Aging in Place and Urban Planning Practices: Traces of Memory, Peacemaking, and Change - An Urban Portrait Illustrating the Challenges of Communities in Motion

Paper Presentation in a Themed Session
Fabian Neuhaus  

Cities are collective artefacts built on the prospect of shared values, social exchange, and collaboration. The modernist model of the functional city and more recently updated as the service/smart city model does not allow for this collaborative foundation to unfold its potential. One of the most substantial challenges to the service city idea more recently comes in the form of aging in place. The demand to, after decades of residency, remain part of the communities into old age. Politicians, policy makers, and planners struggle to rationalise this concept and implement contextual conditions to facilitate this. The challenges put forward as economic viability and investment opportunities cloud the fact that it is a demand rooted in everyday life, practice, and normality. In a recent community engagement process focusing on aging in place in Calgary, we have been studying how memory, identity, and shared history play a role in the making of an urban environment that enables and supports aging in place.
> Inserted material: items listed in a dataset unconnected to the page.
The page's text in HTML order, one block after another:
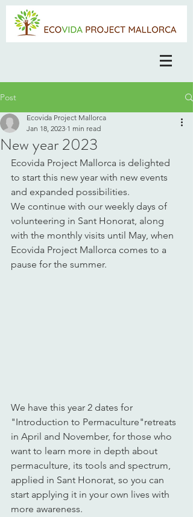
Post
New year 2023
Ecovida Project Mallorca
Jan 18, 2023 1 min read
Ecovida Project Mallorca is delighted
to start this new year with new events
and expanded possibilities.
We continue with our weekly days of
volunteering in Sant Honorat, along
with the monthly visits until May, when
Ecovida Project Mallorca comes to a
pause for the summer.
We have this year 2 dates for
"Introduction to Permaculture"retreats
in April and November, for those who
want to learn more in depth about
permaculture, its tools and spectrum,
applied in Sant Honorat, so you can
start applying it in your own lives with
more awareness.
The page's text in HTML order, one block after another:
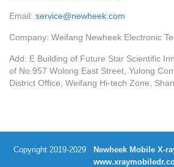
Email: service@newheek.com
Company: Weifang Newheek Electronic
Add: E Building of Future Star Scientific
of No.957 Wolong East Street, Yulong
District Office, Weifang Hi-tech Zone,
Copyright 2019-2029
Newheek Mobile X-
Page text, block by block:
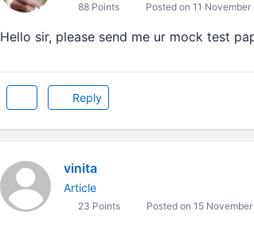
88 Points Posted on 11
Hello sir, please send me ur mock test
Reply
vinita
Article
23 Points Posted on 15
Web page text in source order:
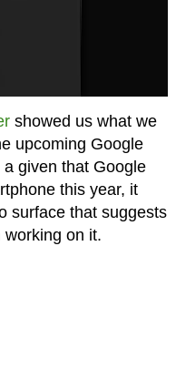
showed us what we
upcoming Google
given that Google
this year, it
surface that suggests
on it.
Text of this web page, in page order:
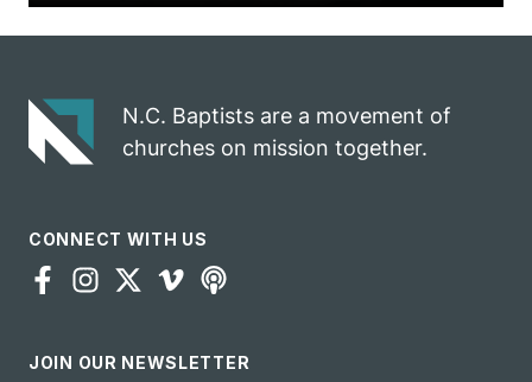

Beyond concepts of “universal design” or “design for all”, aspects of placemaking and shared identity play a crucial role. It has become clear that aging in place is more about participation engagement than physical or technical accessibility. We are proposing a model that fosters co-creation and develops new spatial models around planning processes facilitating aging in place as a process of taking part. Such a model offers the opportunity to engage with new technologies and smart city building block potentially leading to an updated more socially centred functional constructed environment.

The Extraordinary of the Ordinary in Pevidém, Portugal: How to Get Started?

Paper Presentation in a Themed Session
Cidália Ferreira Silva  

This paper explores the first queries embodied in the socio-spatial project in Pevidém. Being one of the most important industrial textile centers of Vale do Ave Territory, this area without limits is located in the municipality of Guimarães, Portugal, and has a population of 15000 people. The project inhabits the space between Architecture-Art-Design-Urbanism to create a methodology of approach to the territory of Pevidém as a learning field. Directed to the transformation of the child, in its alterity and its connectivity with the 'other,' it aims to stimulate the existent space and time dynamics. This project is integrated into the ProChild CoLAB - a Portuguese nationwide consortium with a transdisciplinary approach dedicated to combating poverty and social exclusion in children from 0 to 10 years old.